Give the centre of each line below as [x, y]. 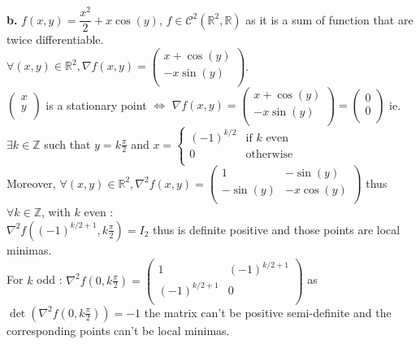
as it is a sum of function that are [329, 19]
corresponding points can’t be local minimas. [118, 330]
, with [56, 212]
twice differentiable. [55, 39]
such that [67, 144]
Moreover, [31, 183]
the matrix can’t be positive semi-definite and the [268, 312]
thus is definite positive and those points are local [277, 229]

+ + + + +

(Instructions to follow): Images are to be left out when the records above are written out again exactly.

(Expected answer):
Give the centre of each line below as [x, y]. 
as it is a sum of function that are [329, 19]
corresponding points can’t be local minimas. [118, 330]
, with [56, 212]
twice differentiable. [55, 39]
such that [67, 144]
Moreover, [31, 183]
the matrix can’t be positive semi-definite and the [268, 312]
thus is definite positive and those points are local [277, 229]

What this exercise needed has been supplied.